> [TRY IT]
Please repeat exactly the lines below from the line with "In order to" to the line with "are also collimated", including both, and leave out every picture.

> [DATA UNDER STUDY]
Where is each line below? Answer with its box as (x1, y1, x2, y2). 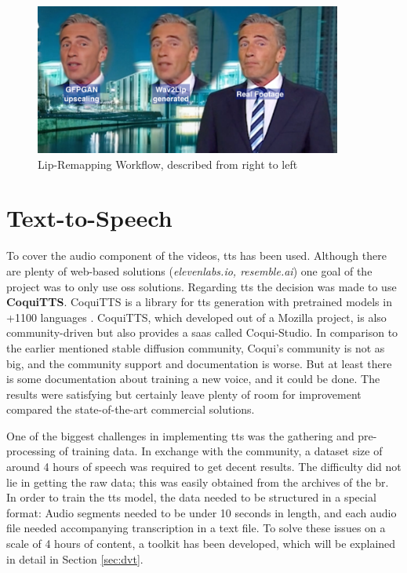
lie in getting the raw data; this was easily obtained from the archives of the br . (6, 473, 389, 490)
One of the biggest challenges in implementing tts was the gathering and (6, 427, 354, 443)
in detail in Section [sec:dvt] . (6, 550, 144, 567)
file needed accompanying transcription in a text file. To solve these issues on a (6, 520, 386, 536)
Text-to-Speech (6, 202, 173, 234)
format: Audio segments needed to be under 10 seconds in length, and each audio (6, 504, 397, 520)
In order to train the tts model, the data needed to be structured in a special (6, 489, 376, 505)
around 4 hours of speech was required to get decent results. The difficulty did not (6, 458, 402, 475)
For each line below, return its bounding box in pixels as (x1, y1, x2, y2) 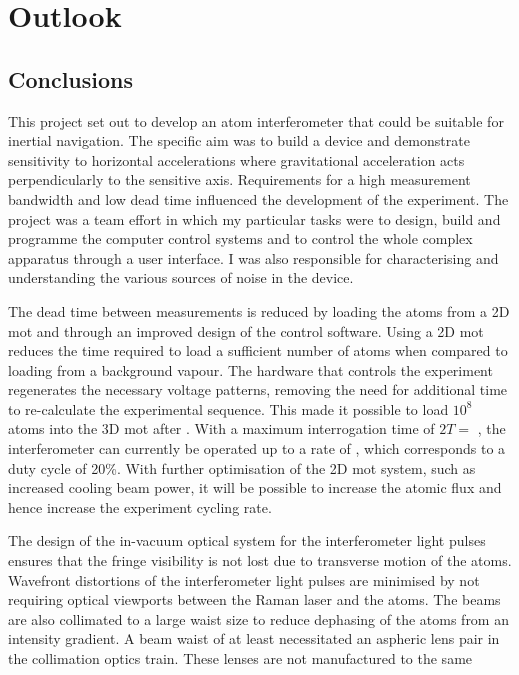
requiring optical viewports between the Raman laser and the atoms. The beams (8, 589, 501, 610)
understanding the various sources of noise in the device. (8, 267, 354, 288)
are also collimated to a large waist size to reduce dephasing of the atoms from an (8, 608, 509, 629)
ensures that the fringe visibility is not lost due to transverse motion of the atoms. (8, 550, 512, 571)
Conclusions (8, 63, 134, 94)
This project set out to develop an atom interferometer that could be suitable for (8, 110, 504, 131)
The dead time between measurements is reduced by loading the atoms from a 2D (8, 300, 510, 321)
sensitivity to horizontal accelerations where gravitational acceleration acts (8, 149, 465, 170)
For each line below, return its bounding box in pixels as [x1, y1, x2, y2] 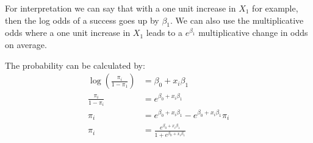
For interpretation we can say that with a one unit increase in [5, 2, 236, 14]
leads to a [146, 26, 182, 39]
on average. [5, 38, 47, 51]
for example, [252, 2, 298, 14]
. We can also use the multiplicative [170, 13, 304, 26]
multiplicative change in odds [198, 26, 308, 39]
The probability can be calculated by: [5, 58, 145, 71]
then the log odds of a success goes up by [5, 13, 159, 26]
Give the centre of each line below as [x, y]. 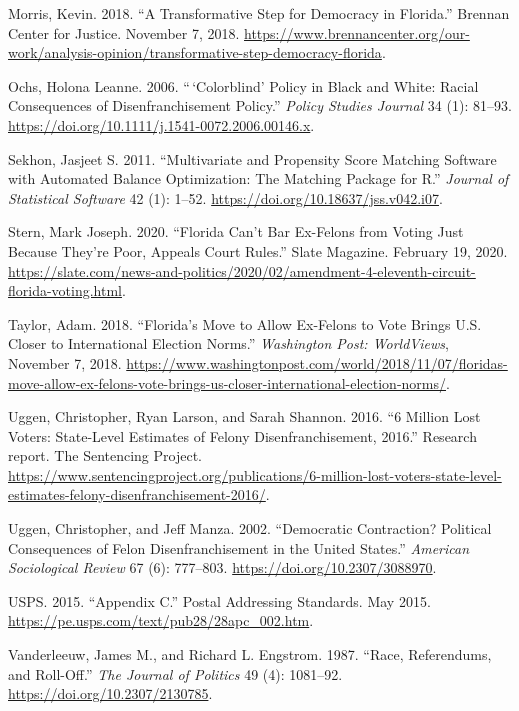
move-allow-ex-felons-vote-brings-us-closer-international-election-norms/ [227, 382]
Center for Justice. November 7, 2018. [124, 32]
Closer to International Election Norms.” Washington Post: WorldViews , [228, 343]
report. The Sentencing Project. [105, 455]
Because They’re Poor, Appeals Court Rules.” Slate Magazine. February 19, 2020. [258, 250]
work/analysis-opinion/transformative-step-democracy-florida [195, 52]
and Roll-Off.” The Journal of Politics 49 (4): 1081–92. [175, 673]
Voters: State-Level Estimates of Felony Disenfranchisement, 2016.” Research [242, 435]
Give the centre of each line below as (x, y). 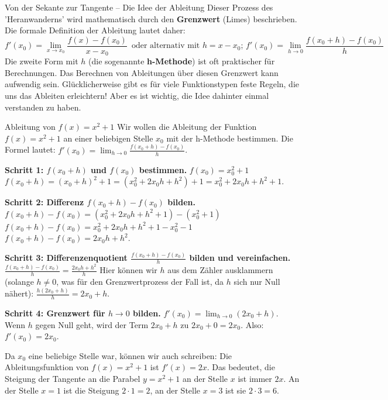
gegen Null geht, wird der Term (92, 324)
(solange (19, 282)
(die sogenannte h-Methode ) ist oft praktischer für (182, 61)
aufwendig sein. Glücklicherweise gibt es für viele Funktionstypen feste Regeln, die (152, 84)
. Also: (252, 324)
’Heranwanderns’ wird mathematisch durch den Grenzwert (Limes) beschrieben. (151, 18)
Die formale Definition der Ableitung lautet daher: (95, 30)
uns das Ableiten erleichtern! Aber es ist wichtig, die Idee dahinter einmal (137, 96)
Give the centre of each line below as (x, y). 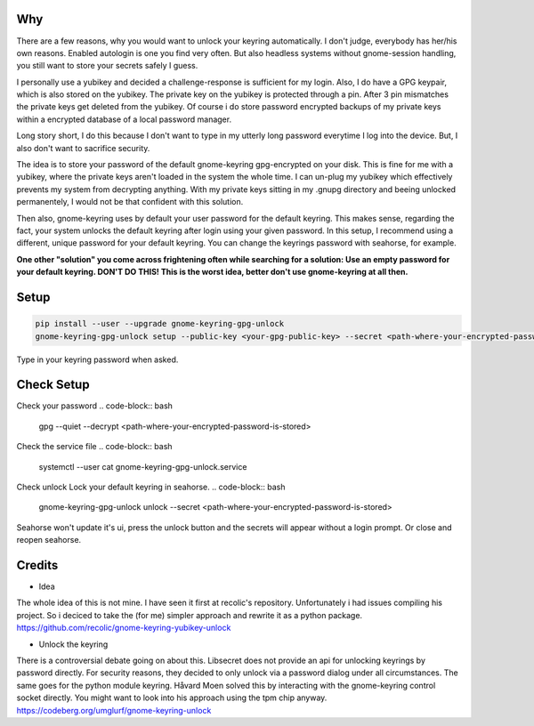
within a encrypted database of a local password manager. (124, 119)
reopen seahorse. (49, 540)
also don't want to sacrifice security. (83, 148)
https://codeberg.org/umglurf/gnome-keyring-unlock (114, 710)
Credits (37, 565)
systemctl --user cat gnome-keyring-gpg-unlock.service (143, 466)
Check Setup (53, 385)
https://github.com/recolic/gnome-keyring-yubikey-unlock (124, 628)
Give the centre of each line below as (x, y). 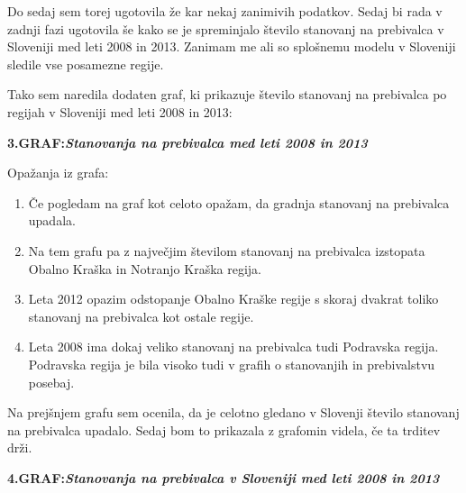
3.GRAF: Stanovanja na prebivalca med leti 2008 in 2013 (187, 142)
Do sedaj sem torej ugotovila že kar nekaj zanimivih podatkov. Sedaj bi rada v (225, 11)
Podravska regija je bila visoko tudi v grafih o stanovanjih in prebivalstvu (232, 364)
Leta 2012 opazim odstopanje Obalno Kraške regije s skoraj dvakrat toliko (233, 299)
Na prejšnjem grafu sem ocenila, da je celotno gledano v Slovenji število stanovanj (233, 412)
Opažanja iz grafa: (58, 173)
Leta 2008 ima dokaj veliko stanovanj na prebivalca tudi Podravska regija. (233, 347)
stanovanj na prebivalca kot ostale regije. (141, 316)
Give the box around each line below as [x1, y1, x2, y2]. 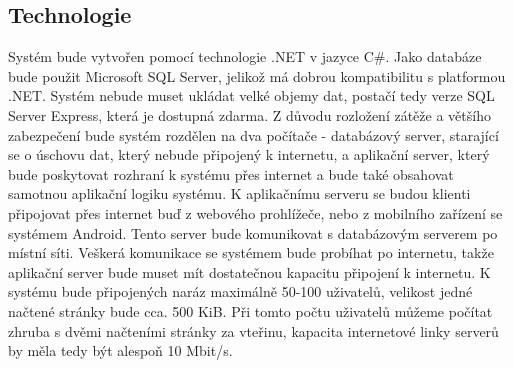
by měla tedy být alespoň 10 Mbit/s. [8, 340, 233, 361]
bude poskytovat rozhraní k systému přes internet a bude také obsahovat [8, 163, 454, 184]
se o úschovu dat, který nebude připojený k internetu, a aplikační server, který [8, 144, 490, 165]
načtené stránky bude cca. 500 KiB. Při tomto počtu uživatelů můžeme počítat [8, 300, 493, 321]
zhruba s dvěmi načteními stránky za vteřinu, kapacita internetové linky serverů [8, 320, 499, 341]
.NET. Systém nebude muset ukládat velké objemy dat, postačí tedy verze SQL [8, 85, 495, 106]
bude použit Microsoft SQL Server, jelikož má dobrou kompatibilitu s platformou [8, 65, 506, 86]
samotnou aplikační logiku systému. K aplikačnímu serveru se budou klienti [8, 183, 471, 204]
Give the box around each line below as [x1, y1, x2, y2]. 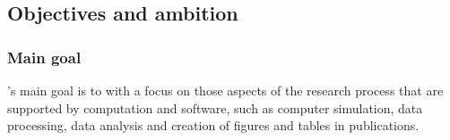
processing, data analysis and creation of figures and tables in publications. [7, 116, 420, 135]
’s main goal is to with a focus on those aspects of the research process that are [7, 81, 444, 99]
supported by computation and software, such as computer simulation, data [7, 98, 423, 117]

> [COMPLETED TASK]
In order to train the tts model, the data needed to be structured in a special (6, 489, 376, 505)
around 4 hours of speech was required to get decent results. The difficulty did not (6, 458, 402, 475)
For each line below, return its bounding box in pixels as (x1, y1, x2, y2) 
requiring optical viewports between the Raman laser and the atoms. The beams (8, 589, 501, 610)
understanding the various sources of noise in the device. (8, 267, 354, 288)
are also collimated to a large waist size to reduce dephasing of the atoms from an (8, 608, 509, 629)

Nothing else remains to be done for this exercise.